Any such patient must be discussed with the EM Consultant on-call
Principles of management
- It is the responsibility of the Gardaí on the site to contact hospital radiation staff for advice.
- Contaminated casualties will normally be taken to nominated regional hospitals but seriously ill patients will be taken to the nearest Emergency Department.
- Life saving treatment is of over-riding importance.
- The emphasis throughout management is to limit the spread of contamination
- Low-level contamination presents no immediate hazard to the ED or hospital staff.
- On receipt of notification by the Emergency Services, a treatment area in which the patients can be isolated should be set aside. Ideally, this area should be equipped with a shower and irrigation facilities but if these are not available, disposable polythene sheeting should be placed on the floor and other indispensable items which may become contaminated. Adequate amounts of paper and absorbent material e.g. cotton wool will be required. Air conditioning equipment should be switched off. Patients should preferably be admitted through a separate entrance.
- A controller should be nominated to record details of all personnel in contact with the contaminated area.
- Contact the Local Radiation Protection Officer who will be responsible for quantification of the level of radioactive contamination and advice.
- Mark out an area where ambulances can be examined after arrival and decontaminated if necessary.
- All staff who may be exposed to radio-active substances should be issued with overalls/aprons, boots and gloves.

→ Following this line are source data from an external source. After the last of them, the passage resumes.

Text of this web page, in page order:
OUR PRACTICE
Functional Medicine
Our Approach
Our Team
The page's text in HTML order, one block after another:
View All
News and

- On arrival, seriously ill or injured patients should be directed to appropriate resuscitation facilities. The remainder should be contained in the decontamination area.

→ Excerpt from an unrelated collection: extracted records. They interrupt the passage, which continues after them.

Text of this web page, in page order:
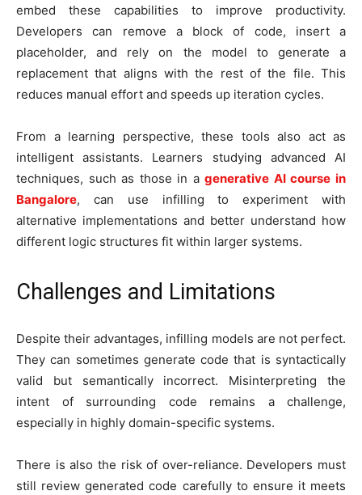
embed these capabilities to improve productivity.
Developers can remove a block of code, insert a
placeholder, and rely on the model to generate a
replacement that aligns with the rest of the file. This
reduces manual effort and speeds up iteration cycles.
From a learning perspective, these tools also act as
intelligent assistants. Learners studying advanced AI
techniques, such as those in agenerative AI course in
Bangalore, can use infilling to experiment with
alternative implementations and better understand how
different logic structures fit within larger systems.
Challenges and Limitations
Despite their advantages, infilling models are not perfect.
They can sometimes generate code that is syntactically
valid but semantically incorrect. Misinterpreting the
intent of surrounding code remains a challenge,
especially in highly domain-specific systems.
There is also the risk of over-reliance. Developers must
still review generated code carefully to ensure it meets

- A senior member of staff should liaise with the hospital administrator to deal with enquiries.
Techniques for Emergency Decontamination
- Avoid any spread of contaminant
- Patients should be undressed and all items in contact with the radio-active source should be collected in plastic bags and sealed for subsequent collection and examination by the Radiation Protection Officer or his team
- Patients should be gently washed with water, avoiding any spread of contamination by splashing.

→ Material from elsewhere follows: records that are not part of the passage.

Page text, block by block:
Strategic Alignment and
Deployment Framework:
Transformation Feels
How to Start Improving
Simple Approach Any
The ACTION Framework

- Exposed areas of skin have priority as other areas are usually protected by clothing.
- Washing with soap and water is usually adequate. Nails should be cleaned with brushes.
- Fluid used for washing the casualty should be retained in suitable containers.
- Open wounds should be irrigated with saline and if minor, encouraged to bleed.
- Wound debridement, if permissible, will reduce the level of contamination.
- Nostrils, ears and other orifices should be swabbed before cleansing and the swabs retained for examination by the Radiation Protection Officer.
- Urine and faeces should be collected from patients who have inhaled or ingested contaminant.
The irradiated patient
- These individuals do not require emergency management except in the case of burns which should be irrigated as above before being treated according to standard practice.
- The development of radiation sickness is a delayed phenomenon and any patient suspected of this should be referred to the nearest Oncology Unit.